■ **WORK INSTRUCTION**: Take the entries below and reproduce exactly the portion that begins at the line containing "Give the centre" and ends at the line containing "Compute_Distance and Neuron_Update", keeping both ends, dropping pictures, and adding nothing else.

■ **DATA**:
======
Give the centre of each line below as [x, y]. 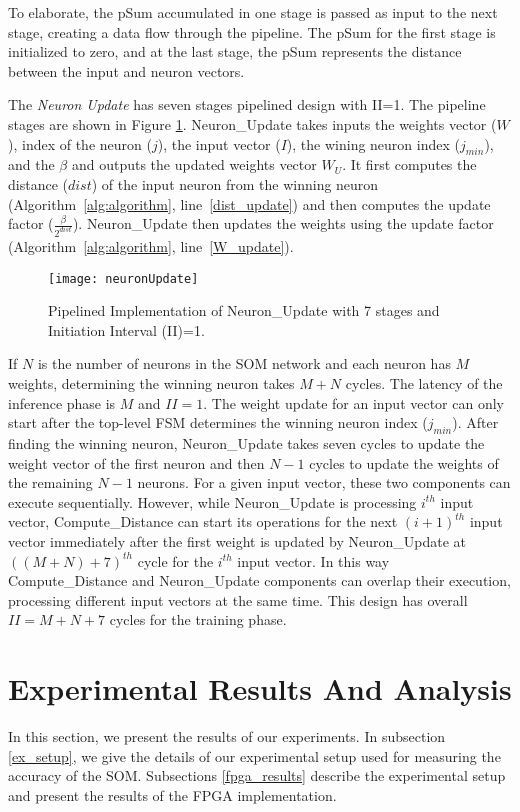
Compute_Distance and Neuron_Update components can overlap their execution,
======
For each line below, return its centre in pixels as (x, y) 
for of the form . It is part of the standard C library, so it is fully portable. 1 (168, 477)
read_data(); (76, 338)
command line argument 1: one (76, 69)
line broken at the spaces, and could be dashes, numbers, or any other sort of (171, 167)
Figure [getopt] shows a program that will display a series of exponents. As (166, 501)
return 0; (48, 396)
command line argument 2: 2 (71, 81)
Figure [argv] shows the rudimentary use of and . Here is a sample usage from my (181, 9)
======
■ **TASK RESULT**:
Give the centre of each line below as [x, y]. 
Compute_Distance and Neuron_Update components can overlap their execution,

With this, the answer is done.